Mihai Ciucă (18 August 1883-20 February 1969) was a Romanian bacteriologist and parasitologist.

== Biography ==
He was born into a family of teachers in Săveni, Dorohoi County, in the Moldavia region, and spent his childhood in his native village. He attended A. T. Laurian High School in Botoșani, followed by the Boarding High School in Iași, which he completed in 1901. In 1907, he obtained a doctorate in medicine from the University of Bucharest. Ciucă subsequently went to France, where he trained in the microbiology laboratories of Pierre Paul Émile Roux, Albert Calmette, and Constantin Levaditi, as well as in the protozoology laboratory of Félix Mesnil and Charles Louis Alphonse Laveran. He became a hospital physician in 1907, and would remain as such until 1934.

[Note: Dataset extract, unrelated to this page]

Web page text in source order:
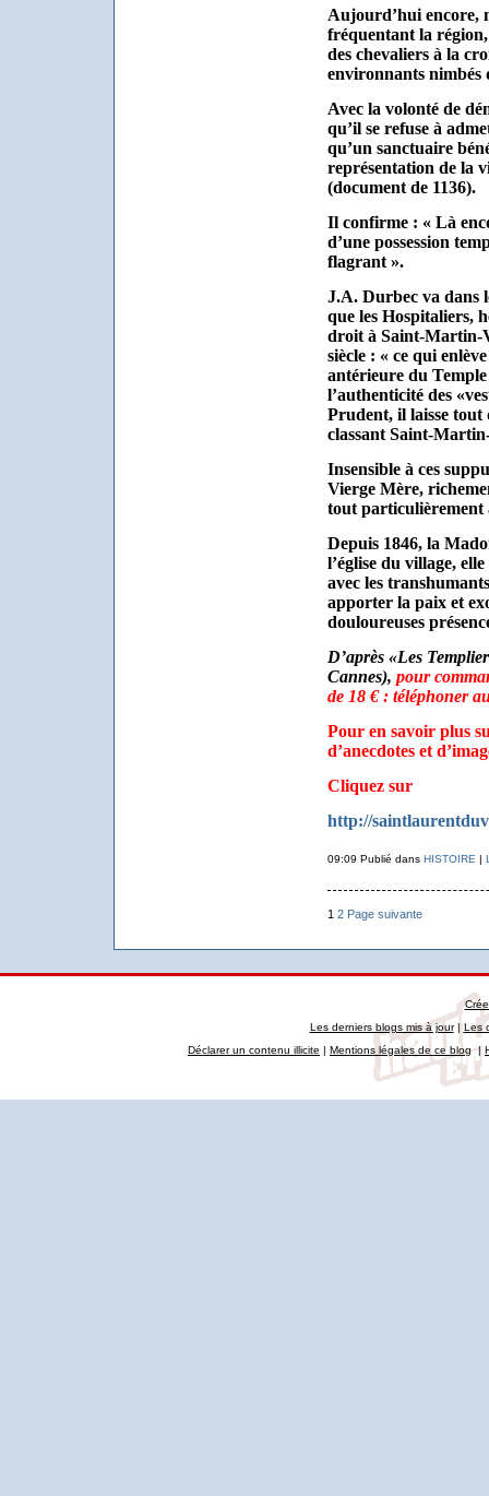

A participant in the Second Balkan War, Ciucă returned to Romania upon the outbreak of World War I. Involved in the fight against epidemics once Romania entered the war in 1916, he first headed an army corps laboratory before becoming director of a military hospital in the temporary capital Iași. Bearing the rank of colonel, his tireless work focused on smallpox, tetanus, gas gangrene, recurrent fever and influenza, and thousands of cases of typhus. He was the first Romanian physician to diagnose a case of epidemic hepatitis. Recognizing the lack of a well-organized hospital for infectious diseases in Moldavia, he helped set one up.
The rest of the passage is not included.